The corporate regulator has alleged that between 2015 and 2022 Westpac didn't respond to financial hardship notices from 229 customers.


A general view of a Westpac Bank branch in Melbourne, Friday, June 16, 2023.. Image AAP/Joel Carrett.

Australia's oldest bank is being taken to court after the corporate watchdog alleged it failed to respond to financial hardship notices from hundreds of customers.


The civil action will be launched in the Federal Court on Tuesday and involves 229 Westpac customers impacted by the bank's online hardship notice process.


The Australian Securities and Investments Commission alleges that between 2015 and 2022 the customers did not receive a response to their hardship notices within the required 21 days.


"Submitting a hardship notice, which results in a change to the credit contract, can be a lifeline for people experiencing challenging financial circumstances," ASIC deputy chair Sarah Court said in a statement.
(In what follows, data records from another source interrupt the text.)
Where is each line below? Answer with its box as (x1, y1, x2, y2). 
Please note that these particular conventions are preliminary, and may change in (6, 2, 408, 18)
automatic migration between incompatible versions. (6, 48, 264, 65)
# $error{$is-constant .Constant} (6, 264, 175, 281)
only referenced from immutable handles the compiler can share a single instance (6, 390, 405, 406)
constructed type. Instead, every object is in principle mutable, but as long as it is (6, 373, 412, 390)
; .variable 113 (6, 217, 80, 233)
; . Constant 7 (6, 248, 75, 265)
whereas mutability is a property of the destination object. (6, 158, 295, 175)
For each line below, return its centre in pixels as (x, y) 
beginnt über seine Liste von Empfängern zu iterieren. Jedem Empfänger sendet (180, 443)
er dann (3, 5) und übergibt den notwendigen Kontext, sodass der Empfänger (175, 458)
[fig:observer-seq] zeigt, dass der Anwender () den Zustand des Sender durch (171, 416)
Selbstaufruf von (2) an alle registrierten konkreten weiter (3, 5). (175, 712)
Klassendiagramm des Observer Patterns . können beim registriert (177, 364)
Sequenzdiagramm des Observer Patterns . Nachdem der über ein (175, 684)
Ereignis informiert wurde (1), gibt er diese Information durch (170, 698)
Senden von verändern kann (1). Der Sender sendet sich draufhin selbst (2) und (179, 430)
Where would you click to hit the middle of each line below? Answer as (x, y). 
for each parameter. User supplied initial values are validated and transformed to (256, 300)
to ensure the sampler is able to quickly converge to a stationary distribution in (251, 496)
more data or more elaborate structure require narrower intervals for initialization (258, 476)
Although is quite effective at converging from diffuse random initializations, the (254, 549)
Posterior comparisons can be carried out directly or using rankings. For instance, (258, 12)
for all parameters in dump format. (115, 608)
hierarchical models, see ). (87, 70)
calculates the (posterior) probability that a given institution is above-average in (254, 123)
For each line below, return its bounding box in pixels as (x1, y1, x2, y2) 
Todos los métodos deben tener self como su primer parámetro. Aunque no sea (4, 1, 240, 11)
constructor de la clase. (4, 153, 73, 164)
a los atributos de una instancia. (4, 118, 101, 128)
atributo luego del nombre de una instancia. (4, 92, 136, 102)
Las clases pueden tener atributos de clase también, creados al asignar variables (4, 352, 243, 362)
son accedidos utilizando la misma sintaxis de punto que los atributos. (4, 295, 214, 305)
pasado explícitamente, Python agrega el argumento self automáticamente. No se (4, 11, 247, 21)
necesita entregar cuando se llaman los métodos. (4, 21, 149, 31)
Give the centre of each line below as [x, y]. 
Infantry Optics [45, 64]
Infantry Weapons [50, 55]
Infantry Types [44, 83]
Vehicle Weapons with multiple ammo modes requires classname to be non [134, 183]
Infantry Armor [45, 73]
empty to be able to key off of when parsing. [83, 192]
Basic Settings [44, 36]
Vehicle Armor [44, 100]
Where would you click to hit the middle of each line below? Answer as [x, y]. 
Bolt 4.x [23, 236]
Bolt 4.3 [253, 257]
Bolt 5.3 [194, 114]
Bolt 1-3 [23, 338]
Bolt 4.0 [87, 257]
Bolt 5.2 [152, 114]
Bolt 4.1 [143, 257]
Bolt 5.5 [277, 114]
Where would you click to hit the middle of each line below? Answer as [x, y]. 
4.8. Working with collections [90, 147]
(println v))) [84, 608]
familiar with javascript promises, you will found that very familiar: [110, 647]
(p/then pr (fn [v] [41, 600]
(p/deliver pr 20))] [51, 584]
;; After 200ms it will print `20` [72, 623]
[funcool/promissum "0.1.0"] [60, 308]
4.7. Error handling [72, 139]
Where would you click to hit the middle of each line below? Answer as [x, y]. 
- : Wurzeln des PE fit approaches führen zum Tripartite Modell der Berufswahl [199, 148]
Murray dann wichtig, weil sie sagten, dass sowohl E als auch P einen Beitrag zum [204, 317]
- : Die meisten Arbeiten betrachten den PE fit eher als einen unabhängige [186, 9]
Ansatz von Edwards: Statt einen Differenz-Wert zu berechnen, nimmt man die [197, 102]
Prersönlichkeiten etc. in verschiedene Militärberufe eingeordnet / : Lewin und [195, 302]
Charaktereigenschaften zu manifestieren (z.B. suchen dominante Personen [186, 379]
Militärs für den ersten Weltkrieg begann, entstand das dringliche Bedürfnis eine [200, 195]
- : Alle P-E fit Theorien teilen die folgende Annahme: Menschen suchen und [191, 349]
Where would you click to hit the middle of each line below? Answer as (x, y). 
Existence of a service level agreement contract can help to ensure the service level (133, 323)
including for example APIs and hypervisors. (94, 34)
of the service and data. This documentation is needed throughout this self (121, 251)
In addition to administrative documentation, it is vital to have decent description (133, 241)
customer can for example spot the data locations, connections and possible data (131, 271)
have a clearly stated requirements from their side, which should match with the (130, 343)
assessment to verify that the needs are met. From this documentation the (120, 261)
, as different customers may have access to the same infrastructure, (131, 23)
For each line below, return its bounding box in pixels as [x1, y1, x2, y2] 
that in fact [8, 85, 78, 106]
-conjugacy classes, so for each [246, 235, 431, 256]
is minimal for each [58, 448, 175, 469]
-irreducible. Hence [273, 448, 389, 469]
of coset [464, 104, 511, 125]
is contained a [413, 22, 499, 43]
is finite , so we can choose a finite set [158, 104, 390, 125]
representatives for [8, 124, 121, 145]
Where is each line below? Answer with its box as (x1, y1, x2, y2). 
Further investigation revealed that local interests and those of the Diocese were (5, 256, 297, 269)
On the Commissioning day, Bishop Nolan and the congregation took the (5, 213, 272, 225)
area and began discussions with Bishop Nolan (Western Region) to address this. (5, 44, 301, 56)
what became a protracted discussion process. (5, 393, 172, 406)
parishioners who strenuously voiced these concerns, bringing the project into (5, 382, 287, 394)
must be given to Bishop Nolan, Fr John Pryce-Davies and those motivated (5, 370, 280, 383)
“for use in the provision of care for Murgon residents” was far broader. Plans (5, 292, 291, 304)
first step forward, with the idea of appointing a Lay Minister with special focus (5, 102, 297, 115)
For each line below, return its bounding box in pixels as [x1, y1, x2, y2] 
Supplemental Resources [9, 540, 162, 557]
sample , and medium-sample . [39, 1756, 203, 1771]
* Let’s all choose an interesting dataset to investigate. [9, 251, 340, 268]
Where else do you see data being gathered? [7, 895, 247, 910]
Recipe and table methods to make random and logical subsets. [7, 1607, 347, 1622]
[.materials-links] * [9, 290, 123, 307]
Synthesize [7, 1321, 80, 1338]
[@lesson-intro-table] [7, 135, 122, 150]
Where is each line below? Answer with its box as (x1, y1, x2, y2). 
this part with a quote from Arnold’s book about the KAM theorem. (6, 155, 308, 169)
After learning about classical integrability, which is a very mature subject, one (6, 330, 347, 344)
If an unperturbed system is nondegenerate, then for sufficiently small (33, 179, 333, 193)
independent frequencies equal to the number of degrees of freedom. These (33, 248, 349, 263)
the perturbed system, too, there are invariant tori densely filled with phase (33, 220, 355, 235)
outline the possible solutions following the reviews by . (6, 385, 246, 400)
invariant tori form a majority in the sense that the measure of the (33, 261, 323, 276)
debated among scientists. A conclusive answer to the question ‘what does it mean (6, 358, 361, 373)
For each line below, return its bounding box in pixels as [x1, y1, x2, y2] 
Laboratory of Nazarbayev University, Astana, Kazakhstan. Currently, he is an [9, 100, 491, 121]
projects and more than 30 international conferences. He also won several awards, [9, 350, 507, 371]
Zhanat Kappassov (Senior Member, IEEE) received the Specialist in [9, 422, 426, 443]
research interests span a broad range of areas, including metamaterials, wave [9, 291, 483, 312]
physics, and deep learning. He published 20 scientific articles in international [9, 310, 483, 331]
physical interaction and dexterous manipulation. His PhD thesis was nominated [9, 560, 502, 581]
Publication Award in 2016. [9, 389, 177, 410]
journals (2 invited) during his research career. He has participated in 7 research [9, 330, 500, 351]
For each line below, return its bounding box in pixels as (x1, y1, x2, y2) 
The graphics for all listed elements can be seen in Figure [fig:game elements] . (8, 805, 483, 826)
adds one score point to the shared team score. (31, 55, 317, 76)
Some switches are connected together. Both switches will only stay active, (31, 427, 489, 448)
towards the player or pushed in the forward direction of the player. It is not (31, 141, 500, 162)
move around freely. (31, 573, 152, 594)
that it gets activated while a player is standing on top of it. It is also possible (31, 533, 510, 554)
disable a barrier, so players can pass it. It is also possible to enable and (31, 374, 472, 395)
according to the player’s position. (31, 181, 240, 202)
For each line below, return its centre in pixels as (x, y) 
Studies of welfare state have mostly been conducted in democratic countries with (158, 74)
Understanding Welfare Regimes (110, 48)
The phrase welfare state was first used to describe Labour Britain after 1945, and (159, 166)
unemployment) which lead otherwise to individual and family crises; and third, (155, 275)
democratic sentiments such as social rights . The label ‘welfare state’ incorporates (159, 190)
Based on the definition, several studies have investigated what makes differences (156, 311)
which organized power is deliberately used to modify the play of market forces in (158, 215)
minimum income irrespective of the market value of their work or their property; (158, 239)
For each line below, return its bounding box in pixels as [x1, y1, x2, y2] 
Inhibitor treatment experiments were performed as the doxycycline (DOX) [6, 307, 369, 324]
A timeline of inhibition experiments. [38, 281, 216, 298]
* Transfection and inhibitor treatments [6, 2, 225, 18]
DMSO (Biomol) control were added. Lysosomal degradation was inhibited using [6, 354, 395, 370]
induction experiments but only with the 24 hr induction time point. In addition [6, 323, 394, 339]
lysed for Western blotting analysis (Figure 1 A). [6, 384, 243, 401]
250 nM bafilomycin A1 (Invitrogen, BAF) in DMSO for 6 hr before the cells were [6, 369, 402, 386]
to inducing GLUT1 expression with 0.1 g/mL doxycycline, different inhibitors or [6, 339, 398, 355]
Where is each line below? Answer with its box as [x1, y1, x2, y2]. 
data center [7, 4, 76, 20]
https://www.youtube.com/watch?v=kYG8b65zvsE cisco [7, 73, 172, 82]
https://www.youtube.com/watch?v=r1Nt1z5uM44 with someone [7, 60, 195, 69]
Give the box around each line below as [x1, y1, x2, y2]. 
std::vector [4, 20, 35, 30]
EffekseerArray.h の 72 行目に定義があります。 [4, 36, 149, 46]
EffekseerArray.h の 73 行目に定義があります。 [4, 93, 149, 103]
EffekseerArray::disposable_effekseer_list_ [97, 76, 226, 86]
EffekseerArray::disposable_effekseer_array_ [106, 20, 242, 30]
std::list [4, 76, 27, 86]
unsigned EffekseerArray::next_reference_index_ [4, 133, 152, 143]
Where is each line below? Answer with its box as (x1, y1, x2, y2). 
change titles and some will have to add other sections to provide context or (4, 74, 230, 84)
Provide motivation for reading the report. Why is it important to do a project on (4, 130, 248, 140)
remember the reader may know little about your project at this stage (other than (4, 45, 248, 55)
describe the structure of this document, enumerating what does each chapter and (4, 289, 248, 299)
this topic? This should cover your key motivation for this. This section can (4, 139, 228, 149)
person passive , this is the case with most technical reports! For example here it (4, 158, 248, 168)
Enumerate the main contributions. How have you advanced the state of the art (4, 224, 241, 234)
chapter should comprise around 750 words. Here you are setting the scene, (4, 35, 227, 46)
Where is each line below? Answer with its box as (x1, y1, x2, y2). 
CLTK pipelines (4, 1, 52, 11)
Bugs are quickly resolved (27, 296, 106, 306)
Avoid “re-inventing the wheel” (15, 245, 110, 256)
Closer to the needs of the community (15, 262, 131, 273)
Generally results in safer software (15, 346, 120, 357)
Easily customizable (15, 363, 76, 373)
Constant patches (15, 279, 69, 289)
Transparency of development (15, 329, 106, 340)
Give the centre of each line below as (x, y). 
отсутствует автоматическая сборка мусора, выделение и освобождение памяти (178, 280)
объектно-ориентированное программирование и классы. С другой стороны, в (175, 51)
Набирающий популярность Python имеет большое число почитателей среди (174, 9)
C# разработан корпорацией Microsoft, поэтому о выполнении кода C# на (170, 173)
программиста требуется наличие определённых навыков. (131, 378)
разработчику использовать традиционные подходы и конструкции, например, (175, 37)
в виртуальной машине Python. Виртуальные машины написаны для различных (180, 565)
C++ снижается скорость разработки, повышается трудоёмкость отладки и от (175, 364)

ASIC said it was taking legal action to highlight the importance of lenders responding to hardship notices within the required time frame to reduce harm to their customers.


"Westpac's failures to respond to these notices compounded their customers' difficult financial circumstances," Ms Court said.


Under the National Credit Code, a lender has 21 days to notify a customer signalling hardship if it does not agree to change the contract or if it requires further information to make its decision.


ASIC also claims Westpac didn't do enough to investigate and rectify systems issues affecting its online hardship notification process.


Westpac said the technology failure happened as the bank received about 630,000 applications for hardship assistance between 2015 and 2022.


"This error meant we didn't provide some of our customers with the help they needed," Westpac group chief information officer Scott Collary said.


"For this, we are deeply sorry."


Mr Collary also said Westpac had contacted the affected customers as part of a $900,000 remediation program that included refunds of fees and interest, debt waivers and payments for non-financial loss.


Westpac also noted it had self-reported the incident to the regulator.


The date for the first case management hearing is yet to be scheduled.